About this exercise: Set down again exactly the lines of the listing below that fall between the line holding "moving success. We’ll" and the line holding "for a free quote, and", inclusive.

*****

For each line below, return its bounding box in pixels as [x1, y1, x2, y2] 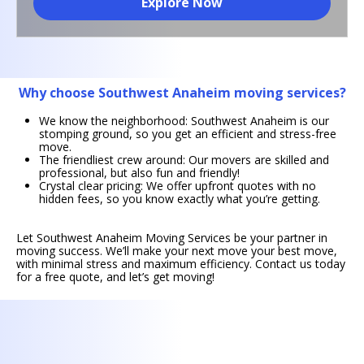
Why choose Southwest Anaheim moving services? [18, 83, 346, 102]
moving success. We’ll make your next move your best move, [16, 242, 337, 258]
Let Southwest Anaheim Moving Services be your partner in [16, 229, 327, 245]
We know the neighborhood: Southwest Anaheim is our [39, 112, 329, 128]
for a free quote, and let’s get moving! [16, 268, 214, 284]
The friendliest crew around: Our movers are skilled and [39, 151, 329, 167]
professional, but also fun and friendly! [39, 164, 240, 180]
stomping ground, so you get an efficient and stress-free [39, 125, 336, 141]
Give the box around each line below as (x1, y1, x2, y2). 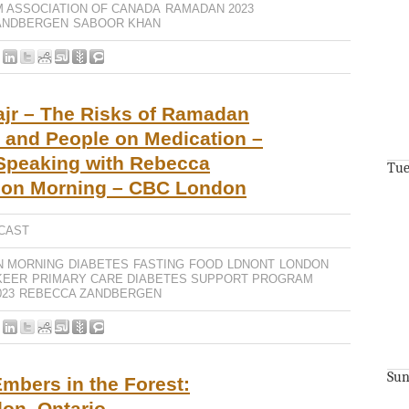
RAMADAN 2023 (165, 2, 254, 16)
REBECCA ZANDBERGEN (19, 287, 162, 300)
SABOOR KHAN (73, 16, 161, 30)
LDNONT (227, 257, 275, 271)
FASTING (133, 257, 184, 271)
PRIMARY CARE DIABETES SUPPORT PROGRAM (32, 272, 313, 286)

*****

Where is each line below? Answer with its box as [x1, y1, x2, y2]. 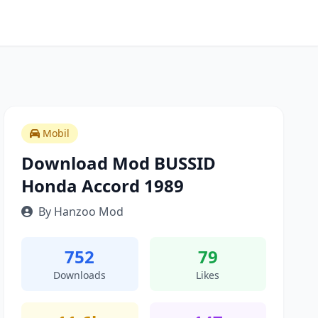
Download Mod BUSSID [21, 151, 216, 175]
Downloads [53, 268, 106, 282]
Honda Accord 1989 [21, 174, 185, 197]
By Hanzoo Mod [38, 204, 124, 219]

*****

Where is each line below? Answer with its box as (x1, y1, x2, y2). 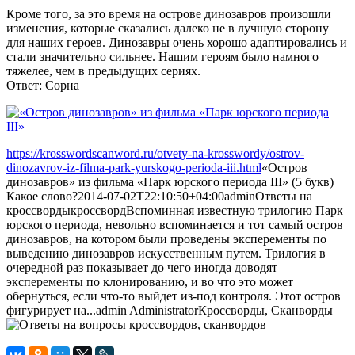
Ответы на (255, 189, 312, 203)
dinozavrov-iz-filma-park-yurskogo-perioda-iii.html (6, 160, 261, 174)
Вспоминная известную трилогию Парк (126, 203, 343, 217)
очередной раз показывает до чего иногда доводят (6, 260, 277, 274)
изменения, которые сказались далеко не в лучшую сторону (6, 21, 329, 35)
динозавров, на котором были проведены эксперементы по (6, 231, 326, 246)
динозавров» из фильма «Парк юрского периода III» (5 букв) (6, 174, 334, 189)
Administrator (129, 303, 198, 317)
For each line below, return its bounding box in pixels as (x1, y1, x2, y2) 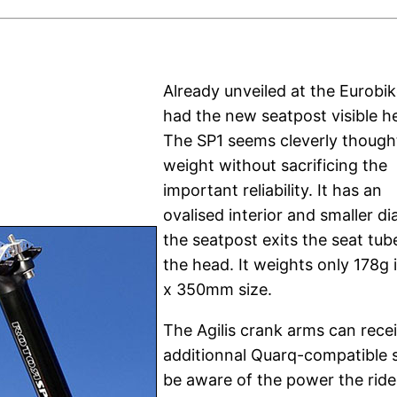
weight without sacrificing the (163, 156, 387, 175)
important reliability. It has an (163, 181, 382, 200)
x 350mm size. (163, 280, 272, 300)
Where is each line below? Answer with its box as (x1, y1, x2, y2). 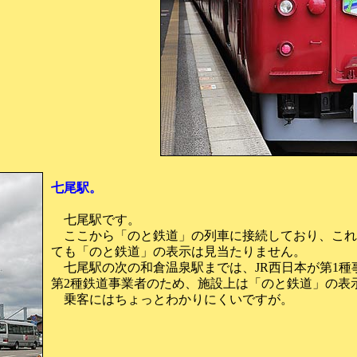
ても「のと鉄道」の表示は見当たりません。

*****

Result below:
moving success. We’ll make your next move your best move, [16, 242, 337, 258]
Let Southwest Anaheim Moving Services be your partner in [16, 229, 327, 245]
We know the neighborhood: Southwest Anaheim is our [39, 112, 329, 128]
for a free quote, and let’s get moving! [16, 268, 214, 284]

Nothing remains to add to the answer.